Ich komme aus einer Giesserei, da ist es selbst im Winter warm . In der Produktion tragen alle, die mit Flüssigeisen in Berührung kommen könnten bereits Proban. Ich sehe da kein Problem, das auch bei den Elektrikern einzuführen.. Hitze sind wir gewöhnt... Aber für meine Mitarbeiter ist es angenehmer Klasse 1 Klamotten zu tragen, anstatt Klasse 2 oder 2+..

Es geht darum, wie ich die Gefährdungsbeurteilung am besten mache bzw. wie das mit den Berechnungen funktioniert. Werde sonst notfalls mal die BG kontaktieren..

Gruß
MeisterLampe81


----------



## Blockmove (23 November 2013)

MeisterLampe81 schrieb:


> In der Trafostation und der Werkstatt ist das so, aber ich habe leider keine Möglichkeit die Sachen in der Produktion zu lagern.



Ach komm irgendwo findet sich immer ein Plätzchen einen Schrank hinzustellen.
Ansonsten denke ich, dass die Idee mit BG nicht schlecht ist.
Ausserdem bist du dann nicht der Böse gegenüber deinen Mitarbeitern sondern der Beamte der BG. Ist doch auch nicht schlecht 

Gruß
Dieter


----------



## Spoinurpers (24 November 2013)

Hallo an alle,

ich glaube hier bin ich richtig. Und zwar brauche ich neue Arbeitsbekleidung. Nun habe ich gehört, dass man die Mieten kann. Und mir stellt sich die Frage: Was ist besser kaufen oder Mieten? Wenn einer von euch darüber bescheid weis wäre es ganz klasse, wenn ihr mir den Unterschied erklären könntet.


----------



## Lipperlandstern (24 November 2013)

http://www.dbl.de/mietberufskleidung

Der Vorteil ist, das du deine Arbeitskleidung immer gewaschen und repariert ins Haus geliefert bekommst. Der Nachteil ist, das es regelmäßig kostet.


----------



## MeisterLampe81 (25 November 2013)

Wir haben noch keine Mietbekleidung. Unsere Kleidung wird aber in einer Wäscherei wöchentlich gewaschen. Mietkleidung war schon mal im Gespräch, ist aber im Moment keine rede mehr von.

Pro:
- immer neue uns saubere Wäsche
- keine "Flickenteppiche" mehr als Arbeitskleidung

Kontra:
- teils lange Vertragslaufzeiten
- nicht unbedingt günstiger als eigene Kleidung
- einige Anbieter sind sehr Platzeinnehmend (1 Zusatzspind pro Mitarbeiter)
- normalerweise hat jeder MA zwei Anzüge im Wechsel.. nach einer Öldusche oder besonders dreckigen Arbeiten am Montag morgen wird der Rest der Woche nicht so schön 


Gruß
MeisterLampe81


----------



## Lipperlandstern (25 November 2013)

MeisterLampe81 schrieb:


> ........ normalerweise hat jeder MA zwei Anzüge im Wechsel.. nach einer Öldusche oder besonders dreckigen Arbeiten am Montag morgen wird der Rest der Woche nicht so schön
> 
> 
> Gruß
> MeisterLampe81



Ich kenne das nur mit 3 Satz Kleidung. Einen hast du an. Einer ist in der Wäscherei und einer hängt im Spind als Ersatz bzw. wird am Tag an dem die Wäsche abgeholt wird angezogen.


----------



## Rowend30 (25 November 2013)

Hallo,


also im Großen und Ganzen ist schon alles gesagt, was du wissen musst. 

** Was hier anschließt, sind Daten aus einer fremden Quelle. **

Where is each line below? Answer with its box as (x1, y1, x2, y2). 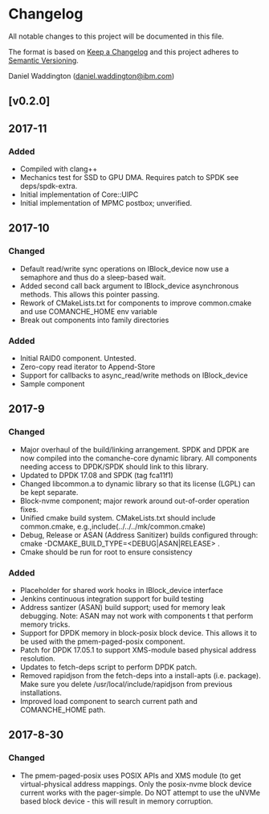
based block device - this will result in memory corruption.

Bei der gekauften Arbeitskleidung hast du einmal kosten für die Anschaffung. Dann musst du für die Reinigung selber sorgen, und auch wenn du mal irgendwo hängen bleibst, musst du dich darum kümmern, dass sie wieder in Ordnung kommt. 

So jetzt zur Mietkleidung


Also da kommt einer zu dir in den Betrieb und ermittelt die Größen, die du brauchst. Ich weiß ja jetzt nicht, ob du für dich fragst oder für deinen ganzen Betrieb. Dann werden die Sachen angepasst und du musst dich um nichts mehr kümmern. Die Sachen werden regelmäßig zum Waschen abgeholt und wenn nötig auch genäht oder ausgetauscht. Und das nach einem festen Rhythmus meistens einmal die Woche. 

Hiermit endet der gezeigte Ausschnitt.